For the procedure of tissue clearing, the immunolabeled optic nerves were embedded in 0.8% agarose-blocks prepared in PBS. The tissue blocks were dehydrated at room temperature in 20% methanol (diluted in ddH2O) for 2 h, 40% methanol for 2 h, 60% methanol for 2 h, 80% methanol for 2 h, and 100% methanol for 1 h twice. The tissue blocks were incubated with the mixture of dichloromethane and methanol (2:1) for 2 h and then with 100% dichloromethane for 30 min twice. The tissue blocks were cleared with 100% dibenzyl-ether for 12 h twice to become ready for the lightsheet fluorescence imaging.

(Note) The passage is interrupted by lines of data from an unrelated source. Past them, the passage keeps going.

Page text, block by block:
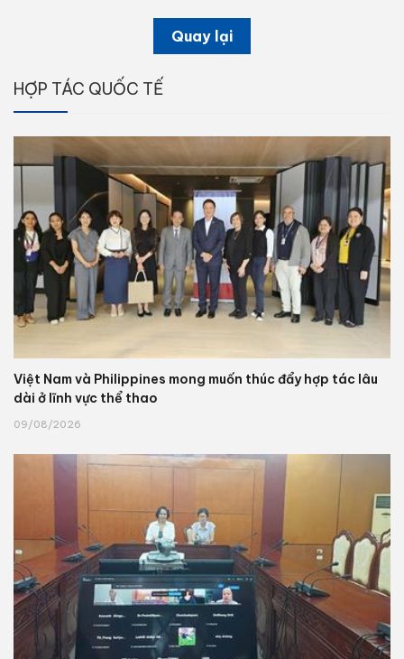
Quay lại
HỢP TÁC QUỐC TẾ
Việt Nam và Philippines mong muốn thúc đẩy hợp tác lâu
dài ở lĩnh vực thể thao
09/08/2026
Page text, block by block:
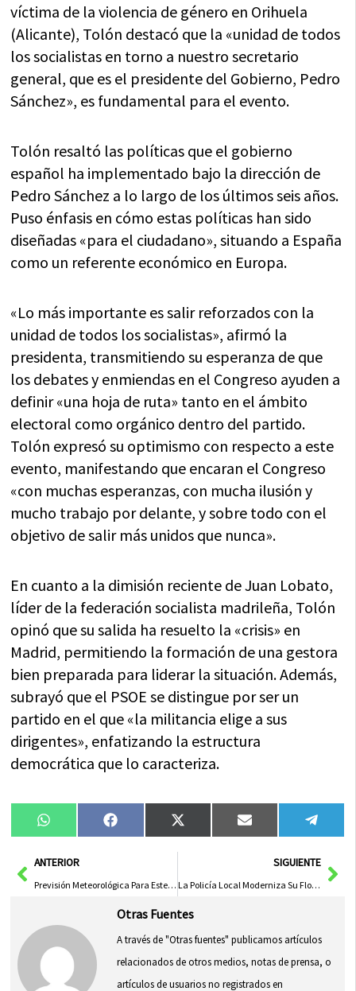
víctima de la violencia de género en Orihuela
(Alicante), Tolón destacó que la «unidad de todos
los socialistas en torno a nuestro secretario
general, que es el presidente del Gobierno, Pedro
Sánchez», es fundamental para el evento.
Tolón resaltó las políticas que el gobierno
español ha implementado bajo la dirección de
Pedro Sánchez a lo largo de los últimos seis años.
Puso énfasis en cómo estas políticas han sido
diseñadas «para el ciudadano», situando a España
como un referente económico en Europa.
«Lo más importante es salir reforzados con la
unidad de todos los socialistas», afirmó la
presidenta, transmitiendo su esperanza de que
los debates y enmiendas en el Congreso ayuden a
definir «una hoja de ruta» tanto en el ámbito
electoral como orgánico dentro del partido.
Tolón expresó su optimismo con respecto a este
evento, manifestando que encaran el Congreso
«con muchas esperanzas, con mucha ilusión y
mucho trabajo por delante, y sobre todo con el
objetivo de salir más unidos que nunca».
En cuanto a la dimisión reciente de Juan Lobato,
líder de la federación socialista madrileña, Tolón
opinó que su salida ha resuelto la «crisis» en
Madrid, permitiendo la formación de una gestora
bien preparada para liderar la situación. Además,
subrayó que el PSOE se distingue por ser un
partido en el que «la militancia elige a sus
dirigentes», enfatizando la estructura
democrática que lo caracteriza.
Compartir
en
WhatsAppCompartir
en
FacebookCompartir
en
X
(Twitter)
Compartir
en
Email
en
AntANTERIOR
Previsión Meteorológica Para Este Viernes En Castilla-La Mancha: Ascenso Generalizado De Temperaturas
SIGUIENTE
La Policía Local Moderniza Su Flota con Vehículos Ecoeficientes para Unidades de Protección Ambiental, Atestados y Tráfico
Otras Fuentes
A través de "Otras fuentes" publicamos artículos
relacionados de otros medios, notas de prensa, o
artículos de usuarios no registrados en
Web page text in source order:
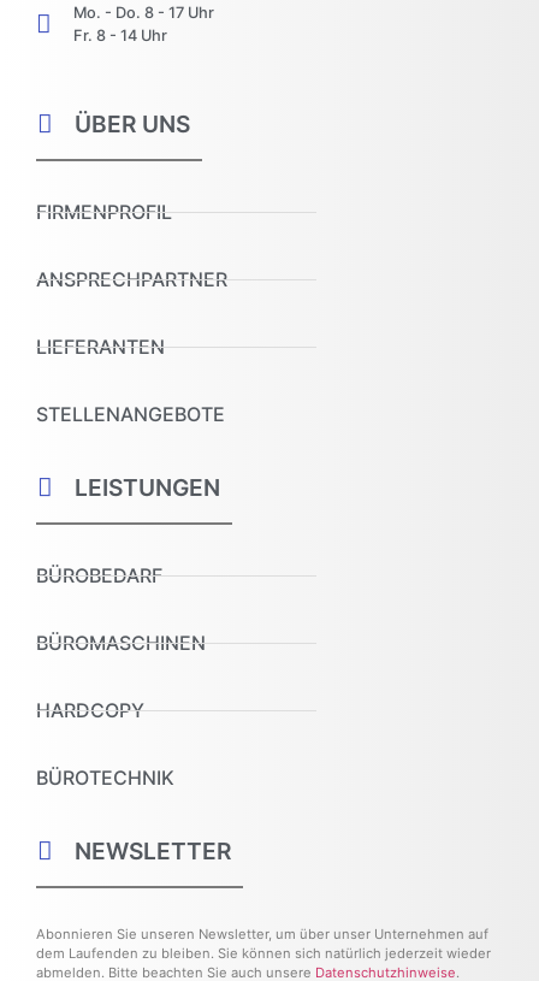
Mo. - Do. 8 - 17 Uhr
Fr. 8 - 14 Uhr
ÜBER UNS
FIRMENPROFIL
ANSPRECHPARTNER
LIEFERANTEN
STELLENANGEBOTE
LEISTUNGEN
BÜROBEDARF
BÜROMASCHINEN
HARDCOPY
BÜROTECHNIK
NEWSLETTER
Abonnieren Sie unseren Newsletter, um über unser Unternehmen auf
dem Laufenden zu bleiben. Sie können sich natürlich jederzeit wieder
abmelden. Bitte beachten Sie auch unsere Datenschutzhinweise.
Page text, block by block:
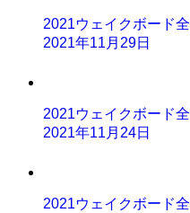
2021ウェイクボード
2021年11月29日
2021ウェイクボード
2021年11月24日
2021ウェイクボード
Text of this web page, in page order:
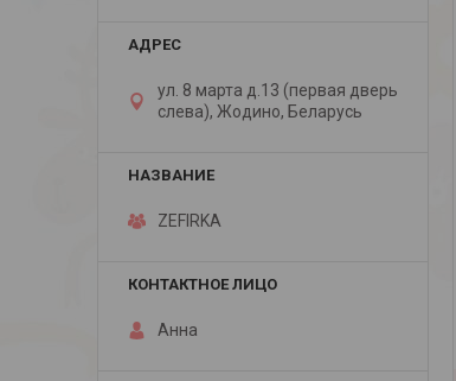
ул. 8 марта д.13 (первая дверь
слева), Жодино, Беларусь
ZEFIRKA
Анна
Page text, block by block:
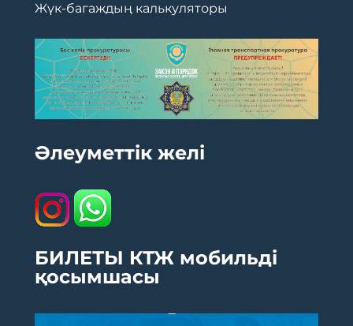
Жүк-багаждың калькуляторы
Әлеуметтік желі
БИЛЕТЫ КТЖ мобильді
қосымшасы
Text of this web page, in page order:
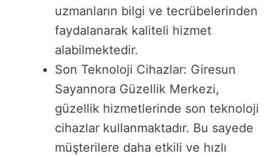
uzmanların bilgi ve tecrübelerinden
faydalanarak kaliteli hizmet
alabilmektedir.
Son Teknoloji Cihazlar: Giresun
Sayannora Güzellik Merkezi,
güzellik hizmetlerinde son teknoloji
cihazlar kullanmaktadır. Bu sayede
müşterilere daha etkili ve hızlı
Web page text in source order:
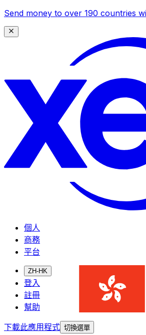
Send money to over 190 countries
個人
商務
平台
ZH-HK
登入
註冊
幫助
下載此應用程式 切換選單
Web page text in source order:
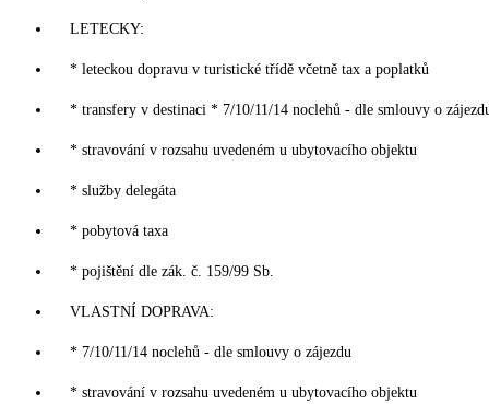
LETECKY:
* leteckou dopravu v turistické třídě včetně tax a poplatků
* transfery v destinaci * 7/10/11/14 noclehů - dle smlouvy o
* stravování v rozsahu uvedeném u ubytovacího objektu
* služby delegáta
* pobytová taxa
* pojištění dle zák. č. 159/99 Sb.
VLASTNÍ DOPRAVA:
* 7/10/11/14 noclehů - dle smlouvy o zájezdu
* stravování v rozsahu uvedeném u ubytovacího objektu
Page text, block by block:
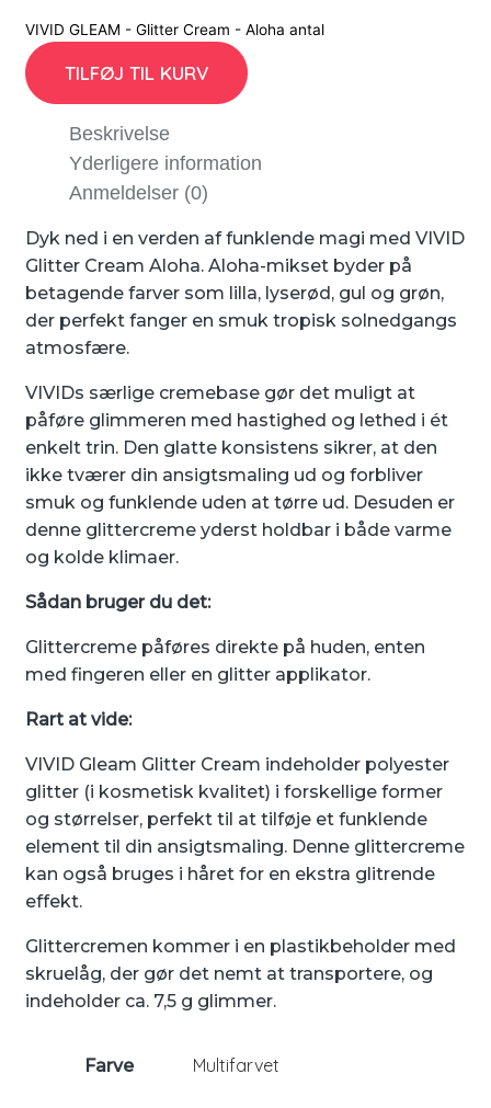
VIVID GLEAM - Glitter Cream - Aloha antal
TILFØJ TIL KURV
Beskrivelse
Yderligere information
Anmeldelser (0)
Dyk ned i en verden af funklende magi med VIVID
Glitter Cream Aloha. Aloha-mikset byder på
betagende farver som lilla, lyserød, gul og grøn,
der perfekt fanger en smuk tropisk solnedgangs
atmosfære.
VIVIDs særlige cremebase gør det muligt at
påføre glimmeren med hastighed og lethed i ét
enkelt trin. Den glatte konsistens sikrer, at den
ikke tværer din ansigtsmaling ud og forbliver
smuk og funklende uden at tørre ud. Desuden er
denne glittercreme yderst holdbar i både varme
og kolde klimaer.
Sådan bruger du det:
Glittercreme påføres direkte på huden, enten
med fingeren eller en glitter applikator.
Rart at vide:
VIVID Gleam Glitter Cream indeholder polyester
glitter (i kosmetisk kvalitet) i forskellige former
og størrelser, perfekt til at tilføje et funklende
element til din ansigtsmaling. Denne glittercreme
kan også bruges i håret for en ekstra glitrende
effekt.
Glittercremen kommer i en plastikbeholder med
skruelåg, der gør det nemt at transportere, og
indeholder ca. 7,5 g glimmer.
Farve Multifarvet
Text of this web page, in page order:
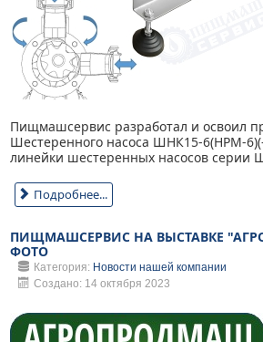
Пищмашсервис разработал и освоил
Шестеренного насоса ШНК15-6(НРМ-
линейки шестеренных насосов
Подробнее...
ПИЩМАШСЕРВИС НА ВЫСТАВКЕ
ФОТО
Категория: Новости нашей компании
Создано: 14 октября 2023
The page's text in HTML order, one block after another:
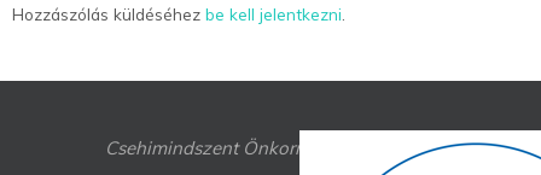
Hozzászólás küldéséhez be kell jelentkezni
Csehimindszent Önkormányzat © 2016
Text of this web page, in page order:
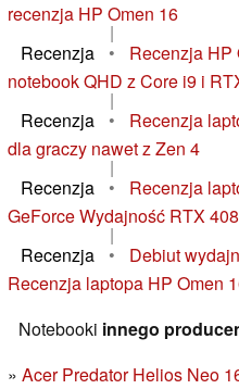
recenzja HP Omen 16
|
Recenzja
•
Recenzja HP
notebook QHD z Core i9 i
|
Recenzja
•
Recenzja
dla graczy nawet z Zen 4
|
Recenzja
•
Recenzja
GeForce Wydajność RTX
|
Recenzja
•
Debiut
Recenzja laptopa HP Omen
Notebooki innego
Acer Predator Helios Neo
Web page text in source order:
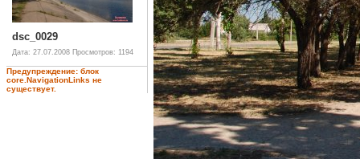
dsc_0029
Дата: 27.07.2008 Просмотров: 1194
Предупреждение: блок
core.NavigationLinks не
существует.
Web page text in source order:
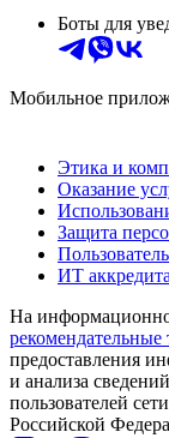
Боты для
Мобильное
Этика и
Оказание
Защита
ИТ
На
рекомендательные
предоставления
и анализа
пользователей
Российской
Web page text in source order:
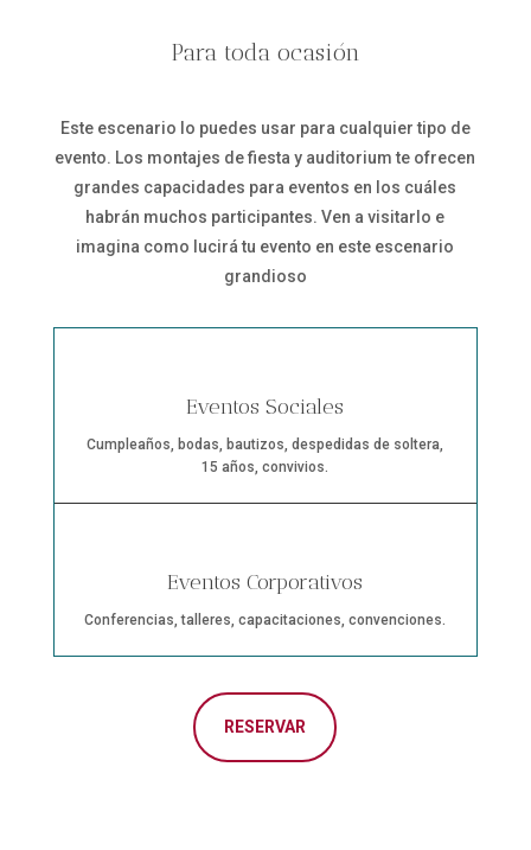
Para toda ocasión
Este escenario lo puedes usar para cualquier tipo de
evento. Los montajes de fiesta y auditorium te ofrecen
grandes capacidades para eventos en los cuáles
habrán muchos participantes. Ven a visitarlo e
imagina como lucirá tu evento en este escenario
grandioso
Eventos Sociales
Cumpleaños, bodas, bautizos, despedidas de soltera,
15 años, convivios.
Eventos Corporativos
Conferencias, talleres, capacitaciones, convenciones.
RESERVAR
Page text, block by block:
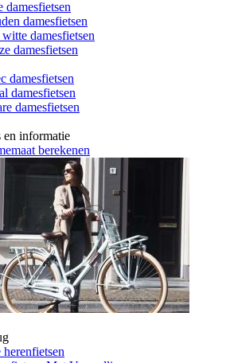
damesfietsen
damesfietsen
damesfietsen
damesfietsen
damesfietsen
damesfietsen
damesfietsen
en informatie
berekenen
herenfietsen
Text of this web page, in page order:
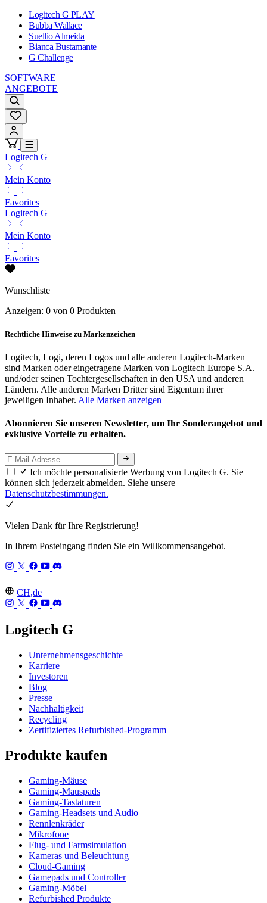
Logitech G PLAY
Bubba Wallace
Suellio Almeida
Bianca Bustamante
G Challenge
SOFTWARE
ANGEBOTE
Logitech G
Mein Konto
Favorites
Logitech G
Mein Konto
Favorites
Wunschliste
Anzeigen: 0 von 0 Produkten
Rechtliche Hinweise zu Markenzeichen
Logitech, Logi, deren Logos und alle anderen Logitech-Marken
sind Marken oder eingetragene Marken von Logitech Europe S.A.
und/oder seinen Tochtergesellschaften in den USA und anderen
Ländern. Alle anderen Marken Dritter sind Eigentum ihrer
jeweiligen Inhaber. Alle Marken anzeigen
Abonnieren Sie unseren Newsletter, um Ihr Sonderangebot und
exklusive Vorteile zu erhalten.
Ich möchte personalisierte Werbung von Logitech G. Sie
können sich jederzeit abmelden. Siehe unsere
Datenschutzbestimmungen.
Vielen Dank für Ihre Registrierung!
In Ihrem Posteingang finden Sie ein Willkommensangebot.
CH,de
Logitech G
Unternehmensgeschichte
Karriere
Investoren
Blog
Presse
Nachhaltigkeit
Recycling
Zertifiziertes Refurbished-Programm
Produkte kaufen
Gaming-Mäuse
Gaming-Mauspads
Gaming-Tastaturen
Gaming-Headsets und Audio
Rennlenkräder
Mikrofone
Flug- und Farmsimulation
Kameras und Beleuchtung
Cloud-Gaming
Gamepads und Controller
Gaming-Möbel
Refurbished Produkte
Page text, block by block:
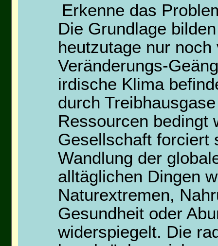
Erkenne das
Die Grundlage
heutzutage nur
Veränderungs-
irdische Klima
durch
Ressourcen bedingt
Gesellschaft forciert
Wandlung der
alltäglichen Dingen
Naturextremen,
Gesundheit oder
widerspiegelt. Die
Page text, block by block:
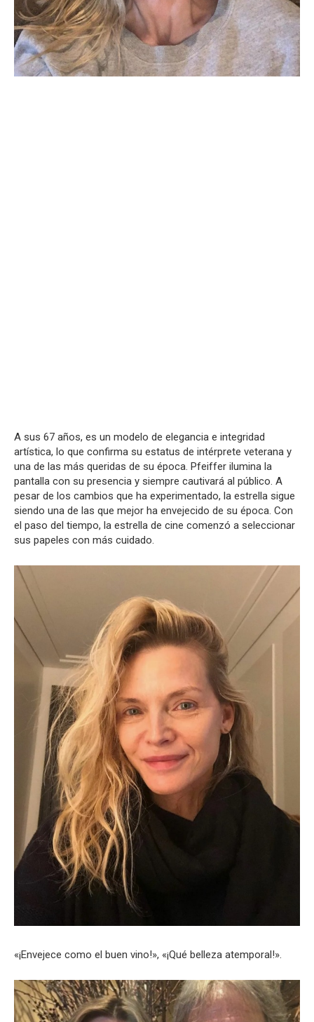
A sus 67 años, es un modelo de elegancia e integridad
artística, lo que confirma su estatus de intérprete veterana y
una de las más queridas de su época. Pfeiffer ilumina la
pantalla con su presencia y siempre cautivará al público. A
pesar de los cambios que ha experimentado, la estrella sigue
siendo una de las que mejor ha envejecido de su época. Con
el paso del tiempo, la estrella de cine comenzó a seleccionar
sus papeles con más cuidado.
«¡Envejece como el buen vino!», «¡Qué belleza atemporal!».
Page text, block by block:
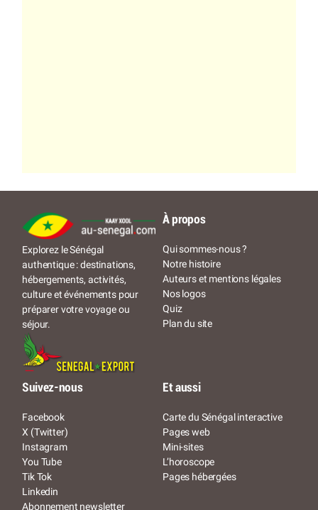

The tissue blocks were imaged on the LaVisionBiotec Ultramicroscope II equipped with the sCMOS camera (Andor Neo) and the 2×/NA0.5 objective (MVPLAPO) covered with the 4-mm-working-distance dipping-cap. Version 144 of the ImSpector Microscope Controller software was supported by LaVisionBiotec. The tissue blocks were immersed in the chamber filled with 100% dibenzyl-ether. For the imaging at 12.6× effective magnification (6.3× zoom), each tissue block was scanned by a single lightsheet (middle position) with a step size of 1 μm. The image stacks were acquired by the continuous lightsheet scanning method without the contrast-blending algorithm.
Imaris (http://www.bitplane.com/imaris/imaris) was used to reconstruct the image stacks obtained from the lightsheet imaging. For display purposes in the figures and movies, a gamma correction of 1.2–1.6 was applied to the raw data (Renier et al., 2014). Movies of the image stacks were generated with the frame rate of 30 fps. Perspective or orthogonal 3D projections of the image stacks were generated as indicated for the representative images shown in figures.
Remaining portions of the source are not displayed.